夜間や休日に悪くなったらどうすればいいの?
 いつもかかっている医療機関が開いていない夜間や休日に、子どもの具合が悪くなったりけがをした場合、救急車を呼ぶべきか、様子を見るべきか、判断ができないこともあるでしょう。子どもは大人よりも症状が急に悪くなったり、早く回復する傾向があります。判断に迷った場合に伊藤さんは、「厚生労働省が整備を進めている『子ども医療電話相談事業(#8000)』に電話しましょう」と強調します。
 ここに電話をすると、住んでいる都道府県の窓口につながり、小児科のお医者さんや看護師さんが症状などを聞いたうえで、「救急車を呼んだほうがいい」「様子を見て、翌日かかりつけ医を受診しましょう」などのアドバイスをしてくれます。
 子どもの症状をわかりやすく伝えるためのチェックポイントや、受診する際の必携品などを図表2にまとめました。心配でも、慌てずに電話し、行動するようにしましょう。

図1 夜間や休日の対応法

起きやすい症状別 覚えておきたい 子どもの症状別対応法

<伊藤さんから一言>
子どもは抵抗力が弱く、医療機関にかかることが多くあります。でも、特に大変なのは小学校に上がる前までですよ!

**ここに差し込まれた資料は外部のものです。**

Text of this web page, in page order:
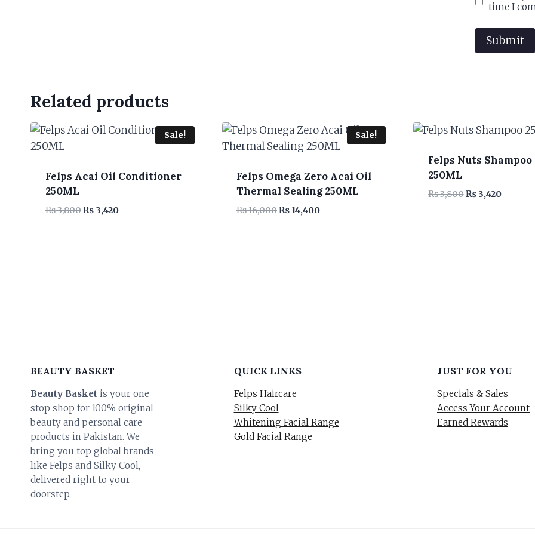
time I
Related products
Sale!
Felps Acai Oil Conditioner
250ML
₨3,800Original
₨3,420Current
Sale!
Felps Omega Zero Acai Oil
Thermal Sealing 250ML
₨16,000Original
₨ 14,400Current
Felps Nuts Shampoo
250ML
₨3,800Original
₨3,420Current
BEAUTY BASKET
Beauty Basket is your one
stop shop for 100% original
beauty and personal care
products in Pakistan. We
bring you top global brands
like Felps and Silky Cool,
delivered right to your
doorstep.
QUICK LINKS
Felps Haircare
Silky Cool
Whitening Facial Range
Gold Facial Range
JUST FOR YOU
Specials & Sales
Access Your Account
Earned Rewards
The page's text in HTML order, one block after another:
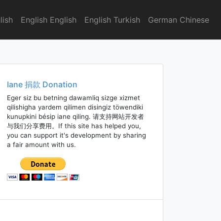
English English English Turkish German Chinese
Iane 捐款 Donation
Eger siz bu betning dawamliq sizge xizmet
qilishigha yardem qilimen disingiz töwendiki
kunupkini bésip iane qiling. 请支持网站开发者
与我们分享费用。If this site has helped you,
you can support it's development by sharing
a fair amount with us.
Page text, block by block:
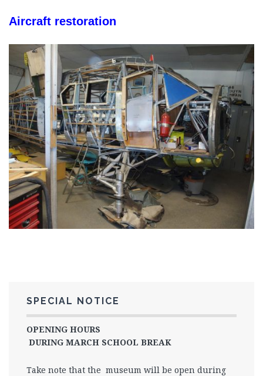
Aircraft restoration
SPECIAL NOTICE
OPENING HOURS
DURING MARCH SCHOOL BREAK
Take note that the museum will be open during
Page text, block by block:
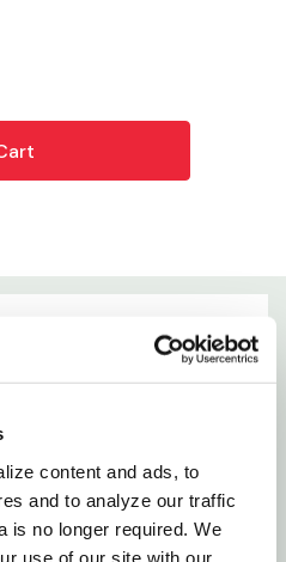
content and ads, to
and to analyze our traffic
is no longer required. We
use of our site with our
Is The Best Way To
Remove Rust From A
Long. Easy To Hold And
And Tarnish With
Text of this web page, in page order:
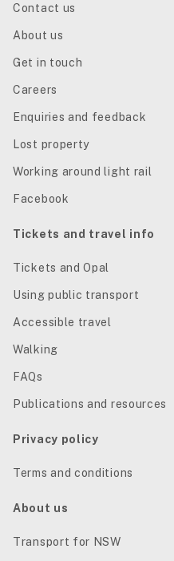
Contact us
About us
Get in touch
Careers
Enquiries and feedback
Lost property
Working around light rail
Facebook
Tickets and travel info
Tickets and Opal
Using public transport
Accessible travel
Walking
FAQs
Publications and resources
Privacy policy
Terms and conditions
About us
Transport for NSW
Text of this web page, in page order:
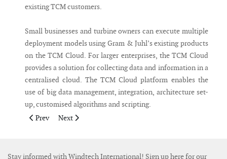
existing TCM customers.
Small businesses and turbine owners can execute multiple
deployment models using Gram & Juhl’s existing products
on the TCM Cloud. For larger enterprises, the TCM Cloud
provides a solution for collecting data and information in a
centralised cloud. The TCM Cloud platform enables the
use of big data management, integration, architecture set-
up, customised algorithms and scripting.
Previous article: ABS to Class first Jones Act wind farm SOV
Prev Next article: ICCB orders Chartwell landing craft
Next
Stay informed with Windtech International! Sign up here for our
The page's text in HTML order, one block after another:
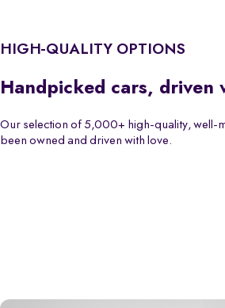
HIGH-QUALITY OPTIONS
Handpicked cars, driven
Our selection of 5,000+ high-quality, well-
been owned and driven with love.
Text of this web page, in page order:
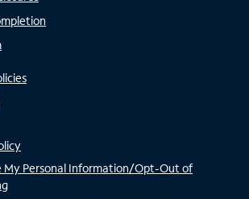
My Personal Information/Opt-Out of
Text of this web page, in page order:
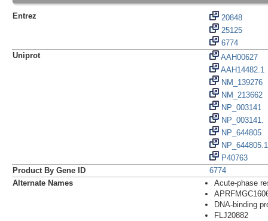
Entrez
20848
25125
6774
Uniprot
AAH00627
AAH14482.1
NM_139276
NM_213662
NP_003141
NP_003141.
NP_644805
NP_644805.1
P40763
Product By Gene ID
6774
Alternate Names
Acute-phase
DNA-binding
FLJ20882
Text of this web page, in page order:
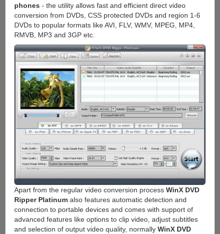
phones - the utility allows fast and efficient direct video
conversion from DVDs, CSS protected DVDs and region 1-6
DVDs to popular formats like AVI, FLV, WMV, MPEG, MP4,
RMVB, MP3 and 3GP etc.
Apart from the regular video conversion process WinX DVD
Ripper Platinumalso features automatic detection and
connection to portable devices and comes with support of
advanced features like options to clip video, adjust subtitles
and selection of output video quality, normally WinX DVD
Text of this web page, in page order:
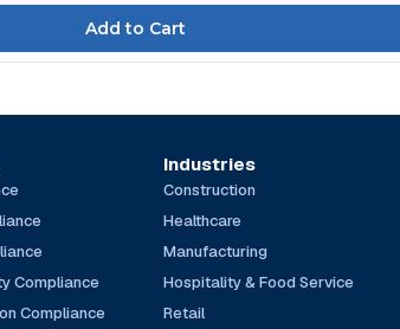
Compliance
Compliance
Industries
Construction
Healthcare
Manufacturing
Hospitality & Food Service
Retail
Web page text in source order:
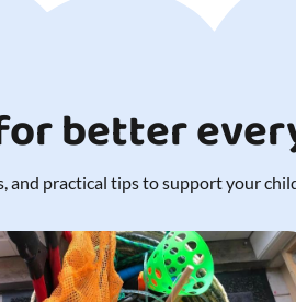
better
practical tips to support your
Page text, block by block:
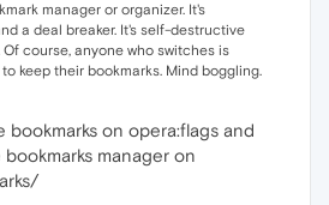
manager or organizer. It's
a deal breaker. It's self-destructive
Of course, anyone who switches is
keep their bookmarks. Mind boggling.
bookmarks on opera:flags and
manager on
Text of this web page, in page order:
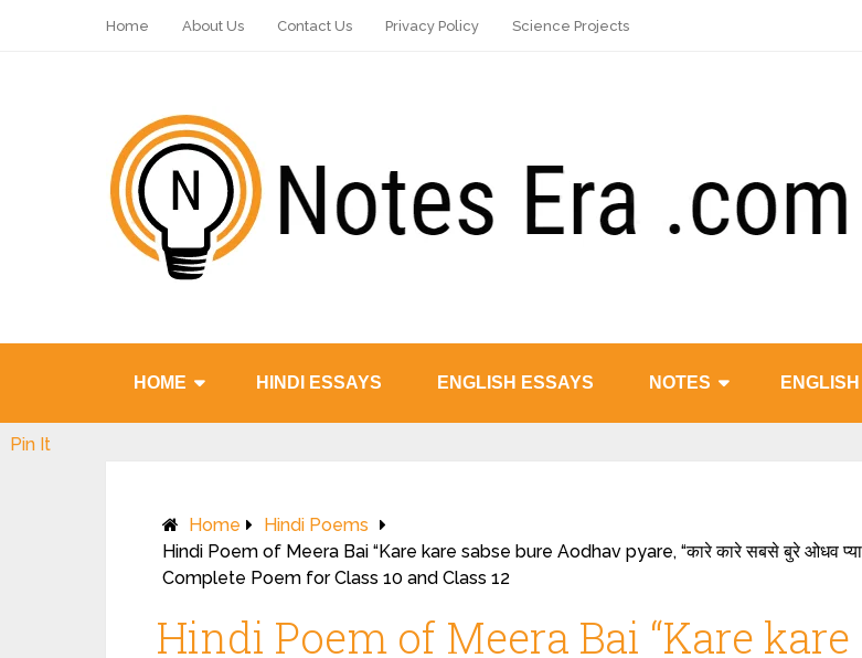
Home About Us Contact Us Privacy Policy Science Projects
HOME HINDI ESSAYS ENGLISH ESSAYS NOTES
Home
Hindi Poems
Hindi Poem of Meera Bai “Kare kare sabse bure Aodhav pyare, “कारे कारे सबसे बुरे ओधव
Complete Poem for Class 10 and Class 12
Hindi Poem of Meera Bai “Kare kare
Pin It
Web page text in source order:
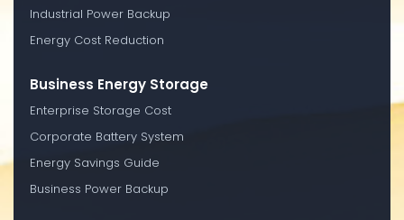
Industrial Power Backup
Energy Cost Reduction
Business Energy Storage
Enterprise Storage Cost
Corporate Battery System
Energy Savings Guide
Business Power Backup
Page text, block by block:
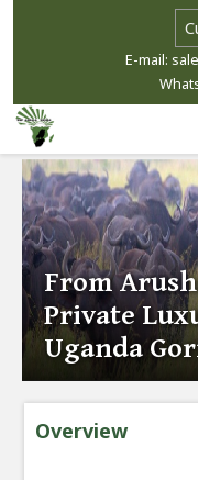
E-mail:
From
Private
Uganda
Overview
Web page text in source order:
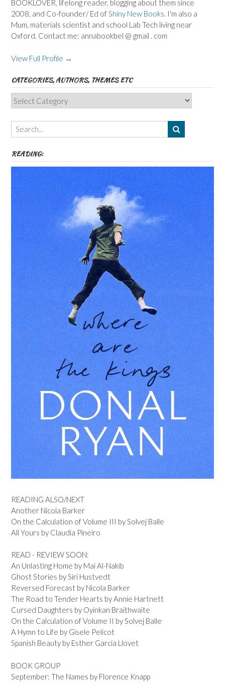
BOOKLOVER, lifelong reader, blogging about them since
2008, and Co-founder/ Ed ofShiny New Books. I'm also a
Mum, materials scientist and school Lab Tech living near
Oxford. Contact me: annabookbel @ gmail . com
View Full Profile →
CATEGORIES, AUTHORS, THEMES ETC
Categories,
Authors,
Themes
etc
READING:
READING ALSO/NEXT
Another Nicola Barker
On the Calculation of Volume III by Solvej Balle
All Yours by Claudia Pineiro
READ - REVIEW SOON:
An Unlasting Home by Mai Al-Nakib
Ghost Stories by Siri Hustvedt
Reversed Forecast by Nicola Barker
The Road to Tender Hearts by Annie Hartnett
Cursed Daughters by Oyinkan Braithwaite
On the Calculation of Volume II by Solvej Balle
A Hymn to Life by Gisele Pelicot
Spanish Beauty by Esther Garcia Llovet
BOOK GROUP
September: The Names by Florence Knapp
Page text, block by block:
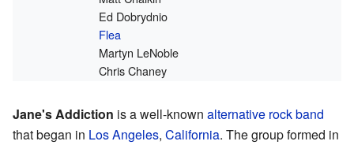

 子どもが起こしやすい症状別に、「救急車を呼ぶ」「様子を見る」といった対応法をまとめました。伊藤さんは、「たとえ熱が出ていたとしても、食欲があったり機嫌がよければ問題ないケースがほとんどです。何より、普段からお子さんの様子をよく観察するようにしましょう」とポイントを指摘します。
 子どもが遭いやすい事故などについては、母子健康手帳に年齢別に書いてあるので参考にしましょう。

◎発熱
 人によって平熱が違うため、「○℃以上は危険」といった目安はありません。一般的に、「平熱+0.5℃」で寒気やだるさが生じ、「平熱+1℃」で起き上がるのがつらい状態になりがちです。普段からお子さんの平熱を知っておき、医師に伝えられるようにしておくことが大切です。ただ、3カ月未満のお子さんが夜間に38℃以上の熱を出した場合は、救急車を呼ぶか、夜間救急外来がある医療機関を受診しましょう。
 もし、熱が出ても、食欲があったり機嫌がよければ、重症ではない可能性があるので、救急車を呼んだり夜間救急外来を受診したりせず、翌日かかりつけ医に診てもらうようにしましょう。

◎誤飲
 食べ物・飲み物以外のものを飲み込むことを「誤飲」と言います。飲み込んだものによって、吐かせたほうがいい場合と、無理に吐かせてはいけない場合があります。母子健康手帳によっては誤飲しやすいものとその対処法が書いてあるので、確認しましょう。

◎脱水症
 体重の10〜15%の水分が急激に減ると、脱水症になります。1歳児の平均体重は10kgなので、1割は1,000ccです。健康時の体重を日頃から知っておき、水分がきちんととれているのかを確認しましょう。
 また、次の症状が出ている場合は、脱水症の可能性があります。
・おしっこの回数が少ない
・おしっこの量が少ない
・おしっこの色が濃い
・涙が出ない
・目がくぼんでいる
・おなかがへこんでいる
すぐに救急車を呼ぶか、夜間救急外来がある医療機関にかかりましょう。

◎嘔吐
 ミルクなどを飲ませた直後に吐き出した場合、30〜40分後にもう一度ミルクなどを飲ませてみましょう。元気よく飲んだり、顔色が良かった場合は、げっぷがうまく出なかった、せき込んだといったことが原因と考えられるので、問題がありません。飲まなかったり、胃液や胆汁を吐いた場合は、「#8000」に電話して指示に従いましょう。

◎けいれん
けいれんは、脳炎など重い病気の可能性があります。次の場合は、救急車を呼びましょう。
・人生で初めてのけいれん
・1歳未満でのけいれん
・体の片半身だけがけいれんしている
繰り返しけいれんを起こす場合は、何らかの病気の可能性があるので、かかりつけ医に相談してみてください。

【ワンポイント】
うまく話せない子どもは、痛くてもそれを伝えられません。一般的に、痛みの特徴として、
・赤くなる
・腫れる
・熱を出す
・機能に障害が出る(歩けないなど)
があります。このいずれかに当てはまったら、かかりつけ医に見せましょう。

ここに挙げたのは、あくまでも一例です。個人差があるので、不安なときは「#8000」に電話をするなどの対応をとってください。